◆ Listed records
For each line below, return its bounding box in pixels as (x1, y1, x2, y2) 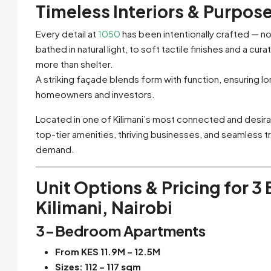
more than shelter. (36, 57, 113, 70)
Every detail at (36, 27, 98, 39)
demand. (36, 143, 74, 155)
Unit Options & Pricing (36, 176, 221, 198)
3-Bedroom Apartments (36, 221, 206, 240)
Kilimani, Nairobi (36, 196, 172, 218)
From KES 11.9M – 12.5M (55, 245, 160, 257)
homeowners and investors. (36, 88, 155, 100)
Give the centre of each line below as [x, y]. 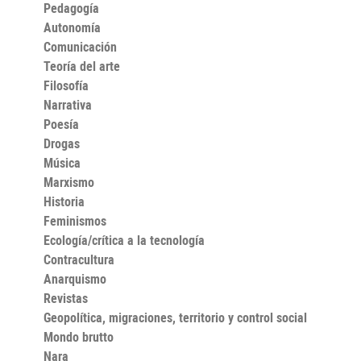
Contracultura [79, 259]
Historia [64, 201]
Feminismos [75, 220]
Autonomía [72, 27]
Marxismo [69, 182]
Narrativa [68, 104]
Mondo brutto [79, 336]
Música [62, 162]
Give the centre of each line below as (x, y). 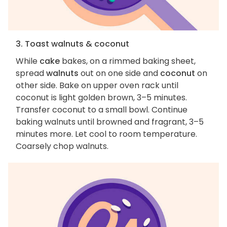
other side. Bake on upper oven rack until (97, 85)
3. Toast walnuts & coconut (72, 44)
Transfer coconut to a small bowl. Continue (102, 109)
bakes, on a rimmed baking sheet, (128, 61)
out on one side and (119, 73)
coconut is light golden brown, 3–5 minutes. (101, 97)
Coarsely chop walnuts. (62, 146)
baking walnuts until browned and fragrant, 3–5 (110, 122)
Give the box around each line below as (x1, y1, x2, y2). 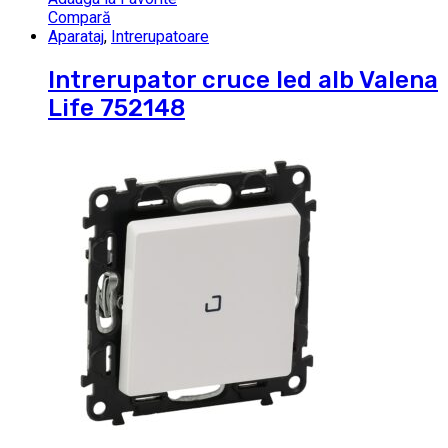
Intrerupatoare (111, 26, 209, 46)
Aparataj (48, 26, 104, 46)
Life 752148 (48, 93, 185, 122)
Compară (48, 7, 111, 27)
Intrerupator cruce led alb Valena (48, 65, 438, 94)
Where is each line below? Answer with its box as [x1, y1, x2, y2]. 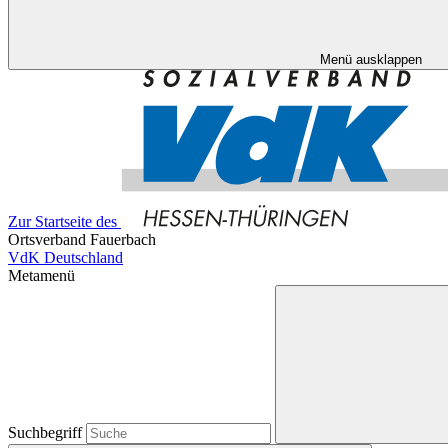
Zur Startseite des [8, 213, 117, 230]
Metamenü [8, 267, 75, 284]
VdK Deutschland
--
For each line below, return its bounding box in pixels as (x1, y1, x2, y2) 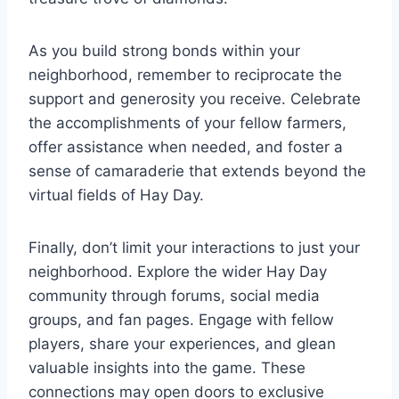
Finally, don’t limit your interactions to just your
==
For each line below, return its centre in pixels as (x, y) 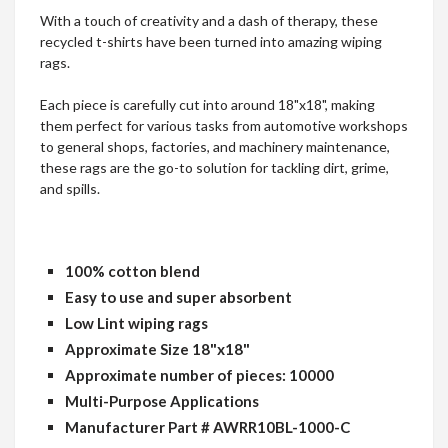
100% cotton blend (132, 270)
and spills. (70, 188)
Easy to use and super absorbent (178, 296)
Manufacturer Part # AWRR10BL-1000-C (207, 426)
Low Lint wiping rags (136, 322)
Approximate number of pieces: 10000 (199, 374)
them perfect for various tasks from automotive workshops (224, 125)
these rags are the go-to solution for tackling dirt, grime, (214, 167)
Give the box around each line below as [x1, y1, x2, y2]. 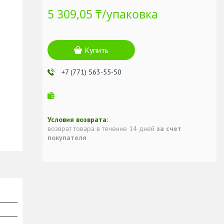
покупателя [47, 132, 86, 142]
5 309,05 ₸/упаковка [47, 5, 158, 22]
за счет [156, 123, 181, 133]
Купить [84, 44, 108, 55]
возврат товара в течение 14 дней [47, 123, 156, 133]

◆ Your task
Pull each line containing "coconut" from the records.

◆ Exercise solution
3. Toast walnuts & coconut (72, 44)
Transfer coconut to a small bowl. Continue (102, 109)
coconut is light golden brown, 3–5 minutes. (101, 97)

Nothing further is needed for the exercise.